The broader significance of additive manufacturing lies in its potential to shorten supply chains. For decades, globalization sought to minimize production costs by extending supply chains across continents. Emerging technologies may achieve similar cost reductions by compressing supply chains and producing goods closer to where they are needed.

Nanotechnology introduces another dimension to this transformation by changing the material foundations of manufacturing itself. Throughout industrial history, productivity improvements have often resulted from better machines. In the future, productivity improvements may increasingly result from better materials.

Advanced nanomaterials can create products that are stronger, lighter, more durable, and more energy efficient than conventional alternatives. New battery chemistries may lower energy costs. Lightweight composites may reduce transportation expenses. Self-healing materials may extend product lifespans. Programmable materials may eventually enable entirely new manufacturing processes.

These developments matter because they reduce costs independently of labor. If products require fewer raw materials, consume less energy, last longer, and require fewer replacement cycles, affordability can be maintained even when wages rise.

Energy itself is becoming a central factor in manufacturing competitiveness.
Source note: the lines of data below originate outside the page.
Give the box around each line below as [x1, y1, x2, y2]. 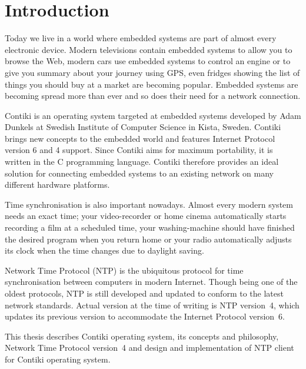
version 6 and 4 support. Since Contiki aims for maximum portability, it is [5, 144, 273, 156]
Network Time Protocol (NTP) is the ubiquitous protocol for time [5, 264, 244, 276]
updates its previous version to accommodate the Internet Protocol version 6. [5, 310, 285, 323]
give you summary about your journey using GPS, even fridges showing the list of [5, 66, 300, 78]
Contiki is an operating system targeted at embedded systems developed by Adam [5, 109, 301, 121]
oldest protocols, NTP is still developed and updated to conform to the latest [5, 287, 284, 299]
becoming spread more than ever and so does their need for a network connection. [5, 89, 301, 102]
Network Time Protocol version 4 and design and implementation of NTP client [5, 341, 294, 354]
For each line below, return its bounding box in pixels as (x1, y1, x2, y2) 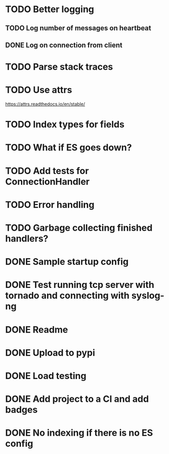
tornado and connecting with (5, 290, 130, 302)
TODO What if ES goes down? (5, 142, 132, 153)
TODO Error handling (5, 199, 95, 211)
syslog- (131, 290, 164, 302)
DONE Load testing (5, 370, 87, 382)
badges (5, 404, 38, 416)
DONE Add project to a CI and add (5, 393, 149, 405)
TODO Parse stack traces (5, 61, 113, 73)
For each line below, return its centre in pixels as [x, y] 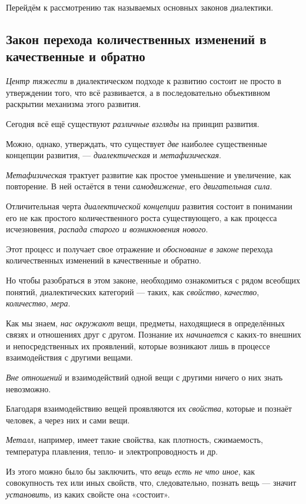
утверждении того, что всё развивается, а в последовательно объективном [138, 92]
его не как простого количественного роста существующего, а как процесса [142, 217]
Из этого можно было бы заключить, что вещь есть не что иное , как [130, 471]
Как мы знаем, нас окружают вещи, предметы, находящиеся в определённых [146, 323]
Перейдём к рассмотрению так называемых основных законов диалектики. [140, 7]
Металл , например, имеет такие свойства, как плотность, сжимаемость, [134, 440]
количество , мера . [38, 303]
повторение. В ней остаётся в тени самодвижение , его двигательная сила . [139, 186]
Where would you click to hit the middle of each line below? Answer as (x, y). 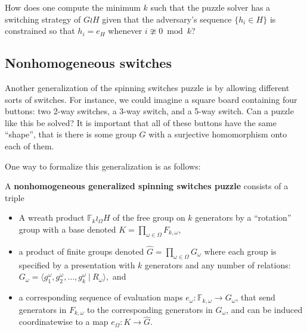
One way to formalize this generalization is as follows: (103, 166)
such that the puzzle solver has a (210, 7)
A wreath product (52, 217)
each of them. (30, 145)
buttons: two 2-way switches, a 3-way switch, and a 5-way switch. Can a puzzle (149, 111)
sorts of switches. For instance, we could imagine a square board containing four (151, 99)
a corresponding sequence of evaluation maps (101, 297)
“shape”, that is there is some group (71, 134)
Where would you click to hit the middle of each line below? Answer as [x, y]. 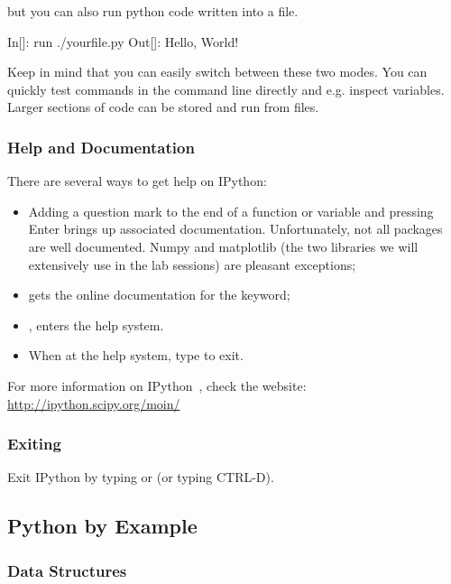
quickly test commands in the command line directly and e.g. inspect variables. [226, 89]
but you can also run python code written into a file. [153, 11]
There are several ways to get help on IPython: [137, 181]
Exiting [34, 444]
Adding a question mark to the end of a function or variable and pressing [231, 211]
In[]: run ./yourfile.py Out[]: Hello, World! [123, 41]
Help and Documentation [101, 147]
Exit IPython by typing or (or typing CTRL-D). [141, 477]
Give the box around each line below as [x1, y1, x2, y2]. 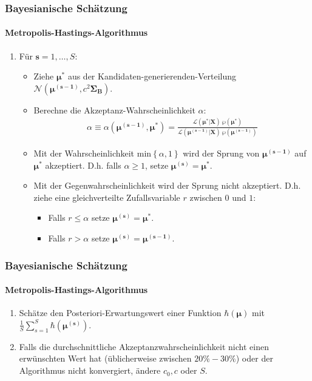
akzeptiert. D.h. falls [45, 158, 121, 171]
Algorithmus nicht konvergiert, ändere [19, 364, 161, 377]
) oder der [236, 352, 273, 365]
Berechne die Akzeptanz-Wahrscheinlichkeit [33, 103, 195, 116]
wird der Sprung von [183, 147, 260, 160]
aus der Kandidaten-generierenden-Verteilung [67, 70, 237, 83]
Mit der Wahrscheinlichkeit [33, 147, 135, 160]
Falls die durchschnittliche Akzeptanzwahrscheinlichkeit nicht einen [19, 340, 269, 352]
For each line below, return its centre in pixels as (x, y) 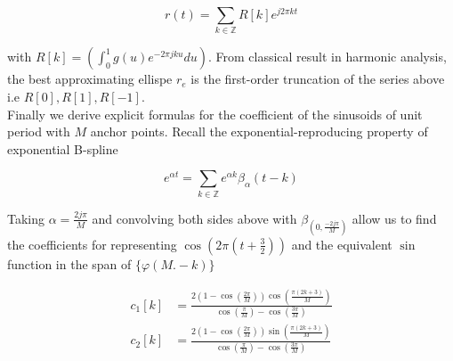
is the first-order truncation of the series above (318, 79)
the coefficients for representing (92, 244)
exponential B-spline (63, 148)
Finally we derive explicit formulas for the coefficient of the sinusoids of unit (215, 114)
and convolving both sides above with (194, 218)
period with (39, 131)
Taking (26, 218)
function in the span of (69, 263)
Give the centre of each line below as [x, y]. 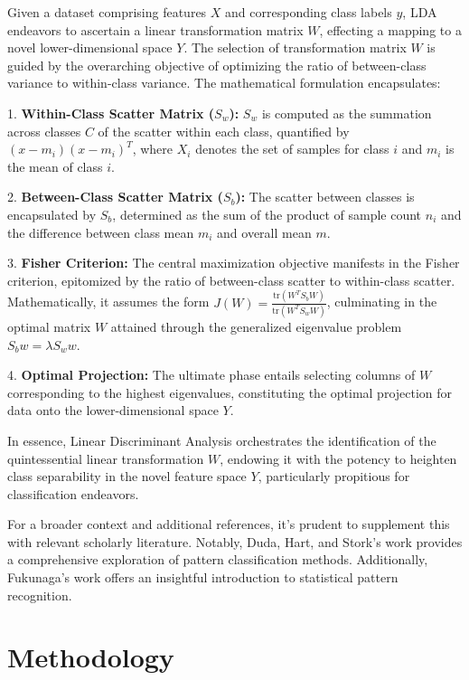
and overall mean [264, 232]
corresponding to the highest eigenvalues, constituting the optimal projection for [230, 392]
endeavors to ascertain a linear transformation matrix [155, 29]
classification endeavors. [73, 493]
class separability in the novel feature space [127, 476]
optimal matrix [49, 326]
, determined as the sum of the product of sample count [267, 214]
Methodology [91, 657]
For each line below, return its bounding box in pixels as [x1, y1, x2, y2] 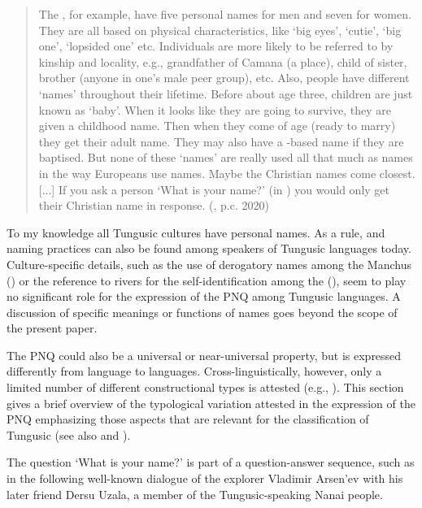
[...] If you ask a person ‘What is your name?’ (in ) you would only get [38, 180, 390, 198]
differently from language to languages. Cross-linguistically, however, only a [7, 363, 382, 380]
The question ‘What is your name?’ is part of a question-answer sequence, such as [7, 454, 415, 471]
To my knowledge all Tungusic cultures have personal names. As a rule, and [7, 224, 385, 241]
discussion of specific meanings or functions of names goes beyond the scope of [7, 303, 398, 320]
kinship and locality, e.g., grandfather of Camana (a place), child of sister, [38, 53, 407, 70]
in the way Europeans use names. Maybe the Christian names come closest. [38, 164, 415, 181]
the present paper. [7, 319, 98, 336]
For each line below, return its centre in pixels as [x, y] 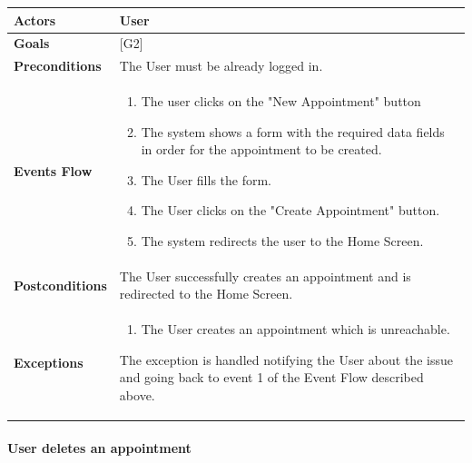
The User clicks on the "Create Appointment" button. [290, 210]
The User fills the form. [206, 179]
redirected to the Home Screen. [206, 294]
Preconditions [58, 66]
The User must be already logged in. [221, 66]
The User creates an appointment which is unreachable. [295, 329]
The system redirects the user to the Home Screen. [282, 241]
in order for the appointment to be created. [261, 149]
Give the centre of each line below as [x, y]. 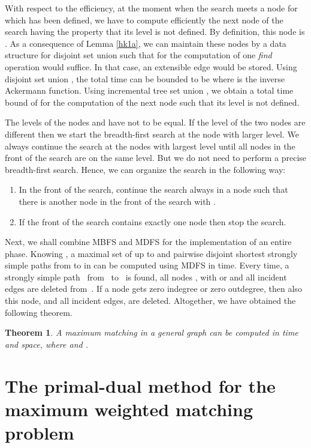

Industrial production in the twentieth century was often constrained by labor availability. Twenty-first-century production may be constrained by access to reliable and inexpensive electricity. Artificial intelligence systems, robotics, semiconductor fabrication plants, and advanced manufacturing facilities all require substantial amounts of energy.

This reality creates new opportunities for the United States. Unlike many advanced economies, the United States possesses significant energy resources, including natural gas, nuclear capacity, solar generation, and wind power. As production becomes more automated, access to low-cost energy may become more important than access to low-cost labor.

This shift helps explain why investment in semiconductor fabrication, data centers, and advanced manufacturing increasingly focuses on regions with abundant electricity. In a highly automated economy, energy effectively becomes a substitute for labor. The nation that can generate and distribute electricity efficiently may gain advantages similar to those once enjoyed by countries with large supplies of inexpensive workers.

At the same time, the United States is likely to deepen economic integration within North America. Mexico is particularly well positioned to become a critical manufacturing partner, combining lower labor costs with geographic proximity and established industrial capabilities. Rather than relying on trans-Pacific supply chains, firms can increasingly organize production across a continental manufacturing system in which design, engineering, software development, and advanced technologies remain concentrated in the United States while selected manufacturing activities occur throughout North America.

Such arrangements do not eliminate globalization; they reorganize it. Production networks become shorter, more resilient, and less dependent on geopolitical rivals. The objective is not autarky but strategic interdependence among trusted partners.

What emerges from these developments is not simply a new manufacturing strategy but a new economic reality. The original era of globalization was built upon the equation of cheap labor plus global shipping. The emerging model is based on a different formula. It combines cheap energy, artificial intelligence, advanced automation, digital design, and smart materials.

In this new environment, goods remain affordable not because millions of workers are paid low wages but because production systems become extraordinarily efficient. Algorithms optimize factory operations. Robots perform repetitive tasks. Additive manufacturing reduces inventory and transportation costs. Nanotechnology improves material performance. Energy replaces labor as a central production input.

From the perspective of digital disruption, this transition represents a movement from labor-intensive globalization toward what might be called computational production. Just as the information economy transformed communication by converting media into digital information, advanced manufacturing is transforming production by converting industrial processes into computational systems.

The countries that successfully integrate artificial intelligence, automation, additive manufacturing, advanced materials, and abundant energy into coherent production ecosystems will shape the next era of economic development. Their competitive advantage will not rest primarily on low wages but on their ability to transform information into physical goods with unprecedented efficiency.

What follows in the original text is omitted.